**PROBLEM DETAILS:** Look below for the line holding "Moriquendi [51, 165, 122, 181]" and the line holding "Tue Dec 01, 2020 10:50 pm [33, 117, 203, 133]". Transcribe exactly those lines and all lines between them, nothing more.

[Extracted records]
================================

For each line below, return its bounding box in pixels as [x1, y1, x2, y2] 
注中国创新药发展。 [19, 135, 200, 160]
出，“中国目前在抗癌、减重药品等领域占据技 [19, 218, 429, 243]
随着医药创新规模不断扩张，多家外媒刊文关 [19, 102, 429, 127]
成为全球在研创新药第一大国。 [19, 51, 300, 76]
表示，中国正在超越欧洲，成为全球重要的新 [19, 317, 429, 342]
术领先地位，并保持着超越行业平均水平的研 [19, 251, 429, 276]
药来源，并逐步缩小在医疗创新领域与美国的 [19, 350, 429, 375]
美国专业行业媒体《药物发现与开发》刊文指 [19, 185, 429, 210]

================================

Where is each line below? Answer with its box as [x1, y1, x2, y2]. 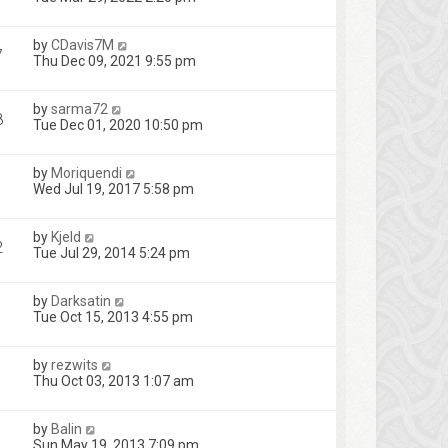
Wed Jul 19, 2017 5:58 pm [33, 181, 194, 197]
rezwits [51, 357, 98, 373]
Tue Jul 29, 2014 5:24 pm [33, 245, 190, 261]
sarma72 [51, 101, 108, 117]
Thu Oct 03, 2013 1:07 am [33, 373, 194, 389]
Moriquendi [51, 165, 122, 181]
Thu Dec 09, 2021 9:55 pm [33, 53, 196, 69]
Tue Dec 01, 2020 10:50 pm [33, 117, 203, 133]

================================

**OUTPUT FOR THIS TASK:**
Moriquendi [51, 165, 122, 181]
Thu Dec 09, 2021 9:55 pm [33, 53, 196, 69]
Tue Dec 01, 2020 10:50 pm [33, 117, 203, 133]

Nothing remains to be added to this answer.